There are 100 elements in sample_means_small, each is the mean of the sample of 50 areas taken from the area population.
sample_means10 <- rep(NA, 5000) # initialize two vectors of
sample_means100 <- rep(NA, 5000) # different sizes
for(i in 1:5000){ # create sampling distributions
samp <- sample(area, 10)
sample_means10[i] <- mean(samp)
samp <- sample(area, 100)
sample_means100[i] <- mean(samp)
}
par(mfrow = c(3, 1)) # set display rows, columns
xlimits <- range(sample_means10) # set x axes limits to the widest range
hist(sample_means10, breaks = 20, xlim = xlimits, col = "plum1")
hist(sample_means50, breaks = 20, xlim = xlimits, col = "plum2")
hist(sample_means100, breaks = 20, xlim = xlimits, col = "plum3")
When the sample size is larger, what happens to the center? What about the spread?
The center doesn’t change, it still closely approximates the population mean, the spread of the sampling distribution gets narrower.
price1 <- sample(price, 50) # create sample of price data
paste("Sample mean price", dollar(mean(price1))) # get the sample mean
## [1] "Sample mean price $182,315"
The estimate of the population mean based on this sample is $182,315.
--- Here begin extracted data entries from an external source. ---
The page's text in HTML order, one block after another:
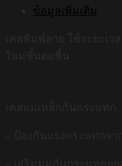
ข้อมูลเพิ่มเติม
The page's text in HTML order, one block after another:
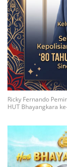
Ricky Fernando
HUT Bhayangkara
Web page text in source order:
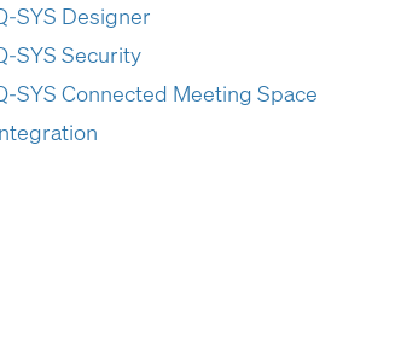
SYS Designer
SYS Security
SYS Connected Meeting Space
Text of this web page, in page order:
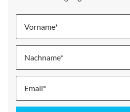
Vorname
Nachname
Melde
für
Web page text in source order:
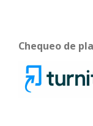
Chequeo de
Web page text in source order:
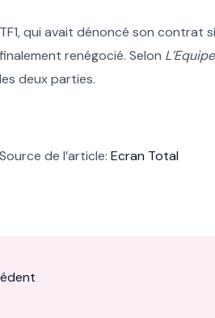
TF1, qui avait dénoncé son contrat
finalement renégocié. Selon L’Equipe
les deux parties.
Source de l’article: Ecran Total
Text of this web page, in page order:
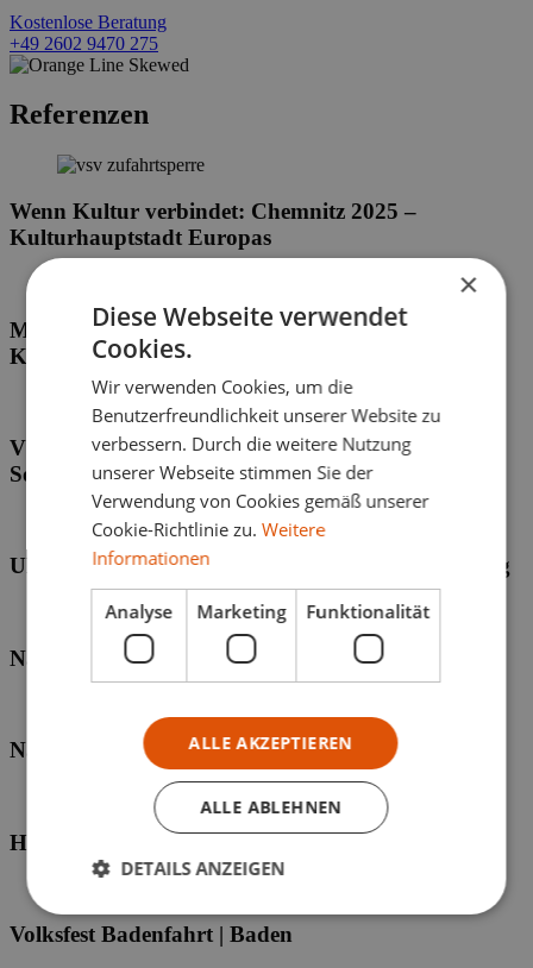
Kostenlose Beratung
+49 2602 9470 275
Referenzen
Wenn Kultur verbindet: Chemnitz 2025 –
Kulturhauptstadt Europas
Mit Sicherheit gut besucht: VSV beim Kölner
Karneval im Einsatz
VSV Durchfahrtssperren beim Koblenzer
Sommerfest 2024
UEFA Euro 2024 | Berlin, Frankfurt, Köln, Leipzig
National Football League NFL | Frankfurt
Nature One | Kastellaun
Hochheimer Markt | Hochheim
Volksfest Badenfahrt | Baden
×
Diese Webseite verwendet
Cookies.
Wir verwenden Cookies, um die
Benutzerfreundlichkeit unserer Website zu
verbessern. Durch die weitere Nutzung
unserer Webseite stimmen Sie der
Verwendung von Cookies gemäß unserer
Cookie-Richtlinie zu.Weitere
Informationen
Analyse Marketing Funktionalität
ALLE AKZEPTIEREN
ALLE ABLEHNEN
DETAILS ANZEIGEN
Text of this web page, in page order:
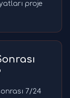
proje
7/24
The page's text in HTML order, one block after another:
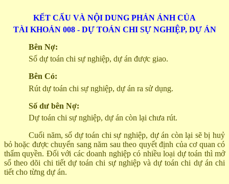
KẾT CẤU VÀ NỘI DUNG PHẢN ÁNH CỦA
TÀI KHOẢN 008 - DỰ TOÁN CHI SỰ NGHIỆP, DỰ ÁN
Bên Nợ:
Số dự toán chi sự nghiệp, dự án được giao.
Bên Có:
Rút dự toán chi sự nghiệp, dự án ra sử dụng.
Số dư bên Nợ:
Dự toán chi sự nghiệp, dự án còn lại chưa rút.
Cuối năm, số dự toán chi sự nghiệp, dự án còn lại sẽ bị huỷ
bỏ hoặc được chuyển sang năm sau theo quyết định của cơ quan có
thẩm quyền. Đối với các doanh nghiệp có nhiều loại dự toán thì mở
sổ theo dõi chi tiết dự toán chi sự nghiệp và dự toán chi dự án chi
tiết cho từng dự án.
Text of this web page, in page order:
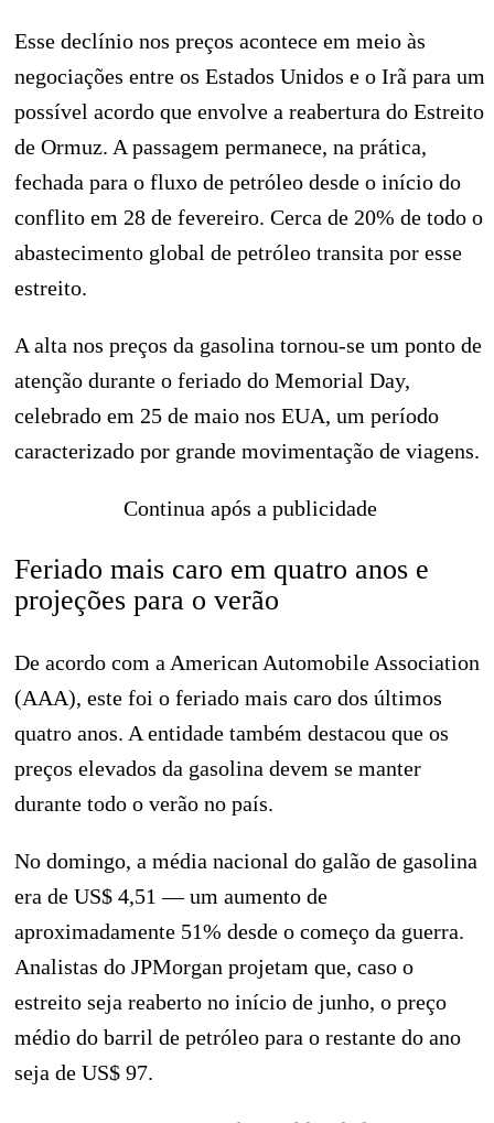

Simulate the sampling distribution for x¯price by taking 5000 samples from the population of size 50 and computing 5000 sample means. Store these means in a vector called sample_means50.
sample_means50 <- rep(NA, 5000) # initialize vector
for(i in 1:5000){ # create sampling data
samp <- sample(price, 50)
sample_means50[i] <- mean(samp)
}
Plot the data, then describe the shape of this sampling distribution. Based on this sampling distribution, what would you guess the mean home price of the population to be?
paste("Sampling (n=50) mean price", dollar(mean(sample_means50)))
## [1] "Sampling (n=50) mean price $181,032"
From the price sampling with n = 50, the estimate of the mean home price is $181,032.
Finally, calculate and report the population mean.
paste("Price population mean", dollar(mean(price)))
## [1] "Price population mean $180,796"
Change your sample size from 50 to 150, then compute the sampling distribution using the same method as above, and store these means in a new vector called sample_means150.
sample_means150 <- rep(NA, 5000) # initialize vector
for(i in 1:5000){ # get means of samples
samp <- sample(price, 150)
sample_means150[i] <- mean(samp)
}
Describe the shape of this sampling distribution, and compare it to the sampling distribution for a sample size of 50.
par(mfrow = c(2, 1)) # set display rows, columns
hist(sample_means50, col = "darkseagreen",
main = "Price Sampling (n=50) Histogram",
xlab = "price")
hist(sample_means150, col = "darkseagreen",
main = "Price Sampling (n=150) Histogram",
xlab = "price")
Both sampling distributions are normal, with centers around $180,00. The spread for the sampling with n=150 is smaller than the spread of the sampling with n=50.
Based on this sampling distribution, what would you guess to be the mean sale price of homes in Ames?
paste("Sampling (n=150) mean price", dollar(mean(sample_means150)))
## [1] "Sampling (n=150) mean price $180,786"
Of the sampling distributions from 2 and 3, which has a smaller spread? If we’re concerned with making estimates that are more often close to the true value, would we prefer a distribution with a large or small spread?
The sampling with n=150 has a smaller spread than the sampling with n=50. A sampling distribution with a smaller spread would give estimates that are more often close to the true value.